[Collected data]
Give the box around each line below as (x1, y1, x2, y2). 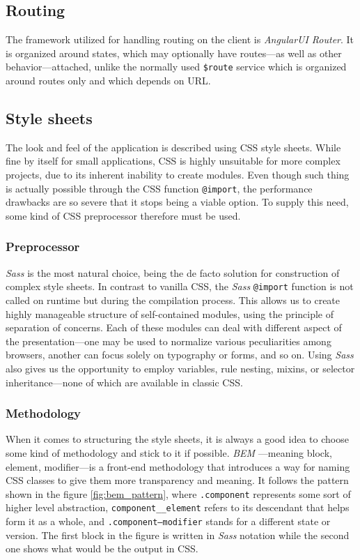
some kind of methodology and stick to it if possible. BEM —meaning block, (6, 445, 332, 460)
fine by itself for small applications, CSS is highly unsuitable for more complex (6, 153, 341, 168)
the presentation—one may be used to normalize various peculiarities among (6, 333, 331, 348)
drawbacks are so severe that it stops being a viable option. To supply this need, (6, 195, 349, 209)
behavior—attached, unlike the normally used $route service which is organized (6, 59, 347, 74)
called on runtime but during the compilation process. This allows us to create (6, 292, 341, 307)
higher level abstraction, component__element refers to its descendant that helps (6, 500, 350, 515)
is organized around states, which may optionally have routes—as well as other (6, 45, 342, 60)
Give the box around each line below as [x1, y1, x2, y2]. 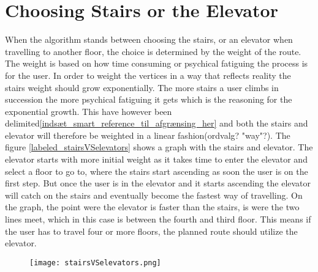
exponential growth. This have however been [5, 105, 172, 117]
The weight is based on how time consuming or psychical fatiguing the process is [5, 57, 308, 70]
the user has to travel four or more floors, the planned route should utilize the [5, 224, 298, 237]
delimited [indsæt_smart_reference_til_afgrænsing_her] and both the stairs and [5, 117, 308, 130]
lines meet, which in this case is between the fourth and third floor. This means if [5, 213, 311, 226]
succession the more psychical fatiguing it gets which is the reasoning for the [5, 93, 292, 106]
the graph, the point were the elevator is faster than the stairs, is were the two [5, 200, 300, 213]
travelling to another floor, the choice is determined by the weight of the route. [5, 45, 301, 57]
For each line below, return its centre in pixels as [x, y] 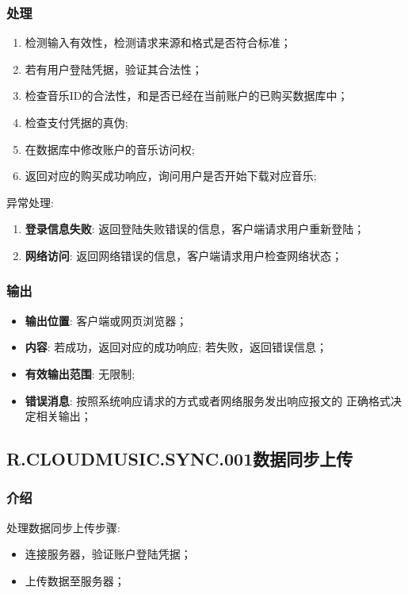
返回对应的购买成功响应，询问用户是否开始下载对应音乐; [171, 176]
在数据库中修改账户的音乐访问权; [110, 149]
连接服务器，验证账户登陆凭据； [108, 554]
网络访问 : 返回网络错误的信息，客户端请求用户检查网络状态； [184, 255]
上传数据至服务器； [75, 580]
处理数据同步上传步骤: [63, 527]
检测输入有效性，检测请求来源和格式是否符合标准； [158, 42]
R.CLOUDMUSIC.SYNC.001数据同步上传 [180, 459]
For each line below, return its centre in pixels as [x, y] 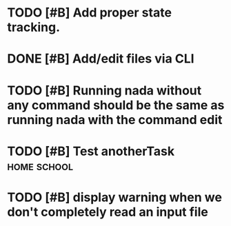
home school [40, 166]
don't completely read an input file [108, 212]
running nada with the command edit [115, 120]
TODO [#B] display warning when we [115, 197]
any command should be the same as [116, 105]
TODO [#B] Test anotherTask [91, 151]
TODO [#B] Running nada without [104, 90]
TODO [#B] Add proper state [90, 13]
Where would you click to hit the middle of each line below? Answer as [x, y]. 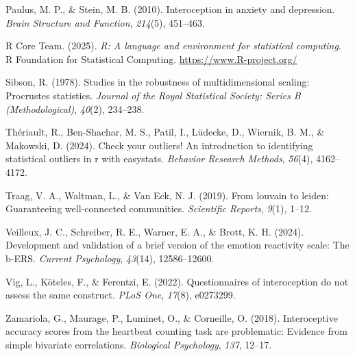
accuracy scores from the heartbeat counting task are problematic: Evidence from [176, 331]
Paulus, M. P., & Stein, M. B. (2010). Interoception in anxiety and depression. [170, 9]
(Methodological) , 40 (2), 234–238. [75, 109]
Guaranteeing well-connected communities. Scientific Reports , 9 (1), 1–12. [159, 208]
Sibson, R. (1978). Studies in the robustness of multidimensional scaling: [158, 82]
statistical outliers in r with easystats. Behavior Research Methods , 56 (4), [159, 158]
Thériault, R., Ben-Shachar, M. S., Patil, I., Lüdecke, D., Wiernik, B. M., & [165, 132]
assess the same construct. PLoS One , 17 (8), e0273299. [121, 295]
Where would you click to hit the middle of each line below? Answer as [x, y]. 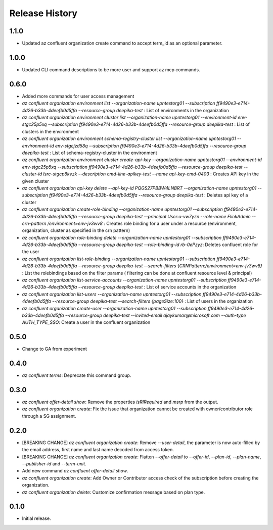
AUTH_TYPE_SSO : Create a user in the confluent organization [86, 322]
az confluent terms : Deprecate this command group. [77, 375]
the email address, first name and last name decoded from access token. [98, 450]
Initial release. [36, 518]
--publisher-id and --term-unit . [54, 464]
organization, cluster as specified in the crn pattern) [76, 230]
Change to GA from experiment [54, 349]
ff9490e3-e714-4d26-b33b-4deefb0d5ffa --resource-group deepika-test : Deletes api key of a [148, 195]
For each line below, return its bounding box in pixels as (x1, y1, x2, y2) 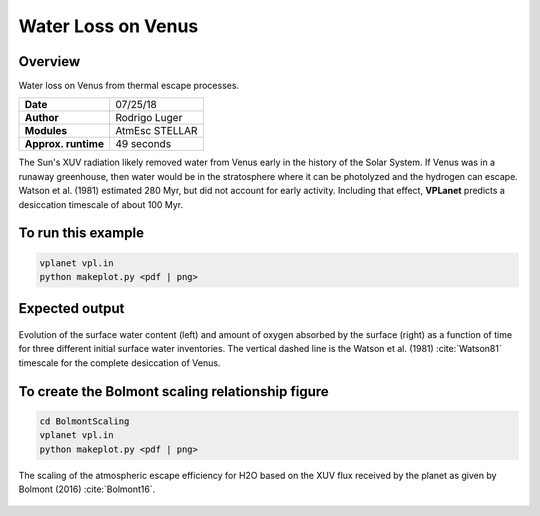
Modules (24, 124, 68, 138)
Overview (18, 53, 81, 70)
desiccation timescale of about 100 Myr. (18, 198, 184, 210)
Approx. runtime (24, 137, 105, 151)
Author (24, 111, 59, 125)
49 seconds (115, 137, 172, 151)
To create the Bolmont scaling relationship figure (18, 383, 329, 400)
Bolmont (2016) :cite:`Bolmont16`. (18, 483, 156, 495)
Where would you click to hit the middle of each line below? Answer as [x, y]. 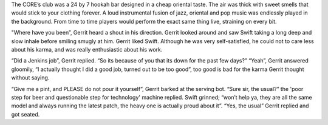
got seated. [26, 114]
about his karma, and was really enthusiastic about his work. [87, 49]
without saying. [30, 78]
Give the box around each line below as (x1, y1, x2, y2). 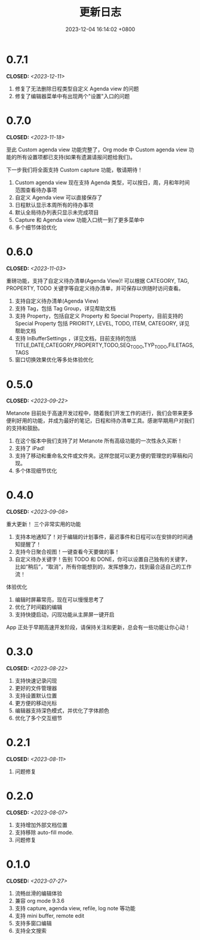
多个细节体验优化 (14, 224, 57, 231)
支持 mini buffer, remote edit (14, 912, 85, 919)
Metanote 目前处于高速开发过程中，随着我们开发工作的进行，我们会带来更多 (6, 410, 193, 417)
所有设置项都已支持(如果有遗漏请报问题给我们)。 (16, 153, 136, 160)
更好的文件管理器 (14, 685, 57, 692)
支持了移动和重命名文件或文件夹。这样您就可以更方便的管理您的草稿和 (14, 452, 188, 459)
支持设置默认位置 (14, 692, 57, 700)
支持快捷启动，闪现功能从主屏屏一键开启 (14, 611, 115, 618)
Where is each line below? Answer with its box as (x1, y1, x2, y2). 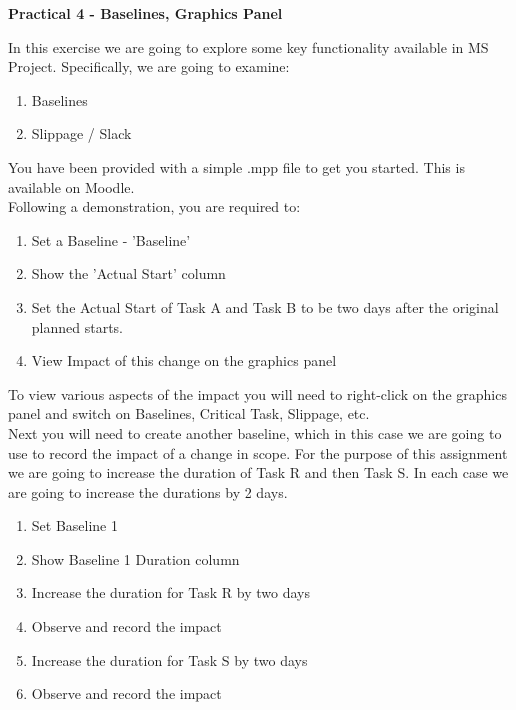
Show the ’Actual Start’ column (31, 263, 226, 284)
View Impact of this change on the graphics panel (31, 350, 337, 371)
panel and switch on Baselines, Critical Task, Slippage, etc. (8, 403, 370, 424)
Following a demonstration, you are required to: (8, 196, 301, 217)
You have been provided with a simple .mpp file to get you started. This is (8, 156, 465, 177)
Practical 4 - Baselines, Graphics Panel (8, 3, 283, 23)
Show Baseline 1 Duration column (31, 548, 240, 569)
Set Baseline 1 (31, 515, 118, 536)
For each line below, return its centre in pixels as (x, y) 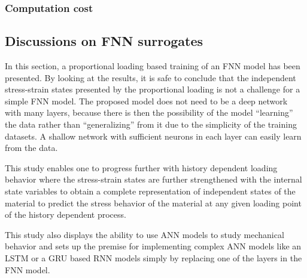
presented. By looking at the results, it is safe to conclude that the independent (151, 77)
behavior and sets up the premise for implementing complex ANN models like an (153, 246)
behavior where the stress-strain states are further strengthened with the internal (153, 179)
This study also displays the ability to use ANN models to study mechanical (145, 234)
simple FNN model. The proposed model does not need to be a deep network (146, 101)
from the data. (31, 148)
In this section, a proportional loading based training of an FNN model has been (153, 66)
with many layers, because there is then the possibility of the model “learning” (149, 112)
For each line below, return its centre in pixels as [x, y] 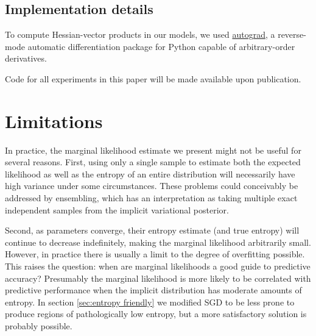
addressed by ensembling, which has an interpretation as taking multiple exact [151, 198]
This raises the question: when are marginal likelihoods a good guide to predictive [158, 266]
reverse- [292, 34]
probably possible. [39, 326]
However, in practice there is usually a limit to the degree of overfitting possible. [155, 254]
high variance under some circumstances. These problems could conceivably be [152, 186]
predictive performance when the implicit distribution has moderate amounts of [153, 290]
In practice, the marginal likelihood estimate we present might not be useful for [153, 150]
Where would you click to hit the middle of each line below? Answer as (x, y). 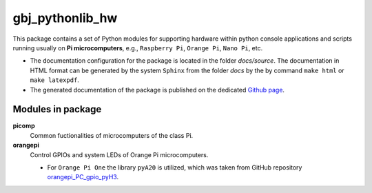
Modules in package (57, 109)
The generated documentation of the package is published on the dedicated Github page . (157, 90)
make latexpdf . (54, 80)
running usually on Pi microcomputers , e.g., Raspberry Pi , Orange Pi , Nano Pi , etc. (138, 48)
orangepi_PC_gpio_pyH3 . (83, 177)
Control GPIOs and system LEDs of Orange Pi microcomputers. (119, 154)
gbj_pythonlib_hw (65, 18)
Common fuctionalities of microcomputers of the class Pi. (112, 135)
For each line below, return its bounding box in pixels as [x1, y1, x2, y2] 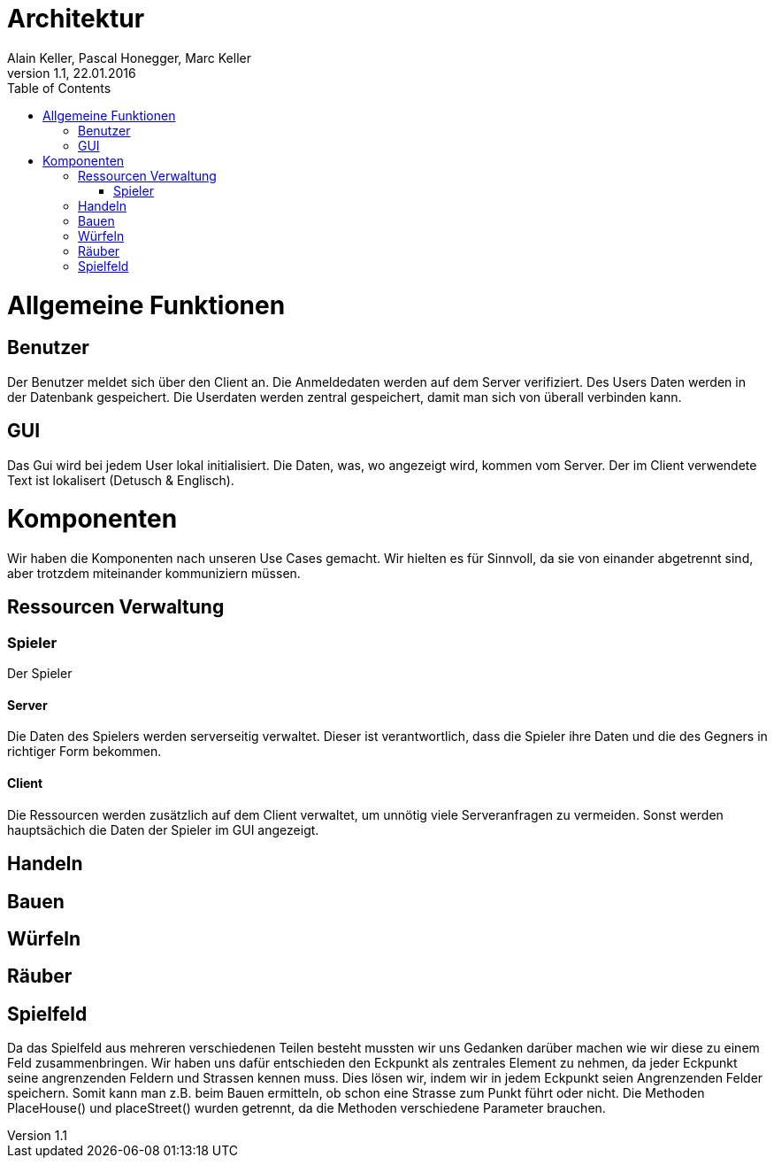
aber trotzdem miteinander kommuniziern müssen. [7, 566, 301, 582]
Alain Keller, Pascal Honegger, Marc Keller [7, 50, 251, 66]
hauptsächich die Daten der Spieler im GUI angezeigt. [7, 822, 319, 837]
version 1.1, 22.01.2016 [7, 65, 136, 81]
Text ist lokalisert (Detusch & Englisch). [7, 472, 234, 488]
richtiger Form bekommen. [7, 744, 162, 760]
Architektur [7, 4, 145, 34]
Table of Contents [7, 80, 111, 96]
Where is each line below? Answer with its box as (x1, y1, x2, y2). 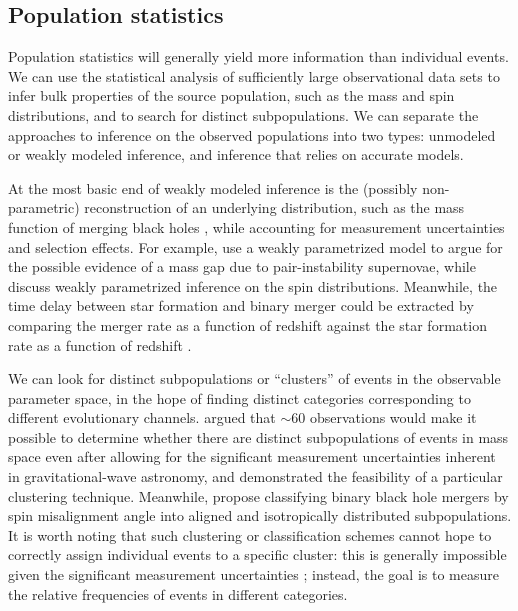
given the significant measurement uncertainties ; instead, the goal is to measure (8, 564, 499, 585)
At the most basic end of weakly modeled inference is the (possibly (8, 177, 418, 198)
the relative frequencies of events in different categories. (8, 583, 348, 604)
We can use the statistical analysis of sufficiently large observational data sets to (8, 65, 500, 86)
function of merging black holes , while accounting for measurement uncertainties (8, 216, 505, 237)
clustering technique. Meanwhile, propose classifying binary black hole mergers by (8, 485, 509, 506)
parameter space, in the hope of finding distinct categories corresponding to (8, 387, 471, 408)
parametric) (8, 197, 80, 218)
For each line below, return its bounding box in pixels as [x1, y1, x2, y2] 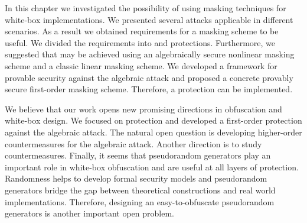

Work to complete - Among the entries above, take the line with "don't completely read", the line with "Paulus, M. P., &", and all the lines between them, and restate them word for word without pictures.

Task solution -
don't completely read an input file [108, 212]
running nada with the command edit [115, 120]
TODO [#B] display warning when we [115, 197]
any command should be the same as [116, 105]
TODO [#B] Test anotherTask [91, 151]
TODO [#B] Running nada without [104, 90]
TODO [#B] Add proper state [90, 13]
Where would you click to hit the middle of each line below? Answer as [x, y]. 
accuracy scores from the heartbeat counting task are problematic: Evidence from [176, 331]
Paulus, M. P., & Stein, M. B. (2010). Interoception in anxiety and depression. [170, 9]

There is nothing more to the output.